In  UNIX & Linux, there is a superuser account named root. This is equivalent of Administrator in Windows. The superuser  has privileges to do anything and everything, and thus  using this superuser status to do daily can be dangerous. As root you could type a command incorrectly and destroy the system e.g rm -f  * .  Because of this reason it is better to do day to day work, as a normal user with limited privileges and use a special command sudo to run the task which require superuser privileges.

While installing Ubuntu, the installation program doesn't ask for the root account and by default the root account password is locked. Due to this reason you can not login as root directly or use the substitute user su command.

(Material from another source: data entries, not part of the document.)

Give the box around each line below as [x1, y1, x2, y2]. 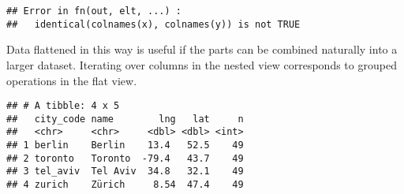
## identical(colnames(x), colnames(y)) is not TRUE [6, 18, 301, 30]
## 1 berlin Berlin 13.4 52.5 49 [6, 140, 244, 151]
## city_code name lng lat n [6, 113, 244, 125]
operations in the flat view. [6, 72, 137, 88]
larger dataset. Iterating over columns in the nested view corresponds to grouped [6, 56, 397, 73]
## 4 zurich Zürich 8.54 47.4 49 [6, 179, 244, 191]
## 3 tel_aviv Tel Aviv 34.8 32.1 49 [6, 166, 244, 177]
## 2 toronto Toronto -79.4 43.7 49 [6, 152, 244, 164]

However it is possible to run the tasks that require superuser privileges with sudo command as the the root account still exists physically. This allows normal user to run the certain tasks that require root privileges without knowing the root password. Sudo commands also needs a password which is your normal user account password and not the root password.

But some  system administrators  feel  that they should always have a proper access to the super user account. They feel uncomfortable if they do not have proper access to the root account.

You can enable the root account password by using sudo. All one needs to do is to log on to Ubuntu as normal user and give the following command,

sudo passwd

At first you will be asked for your normal user password and then the new password for the root account. After typing the new root account password your root account password gets activated. Now with this new root account password you can directly log on to Ubuntu as a root user and become a superuser.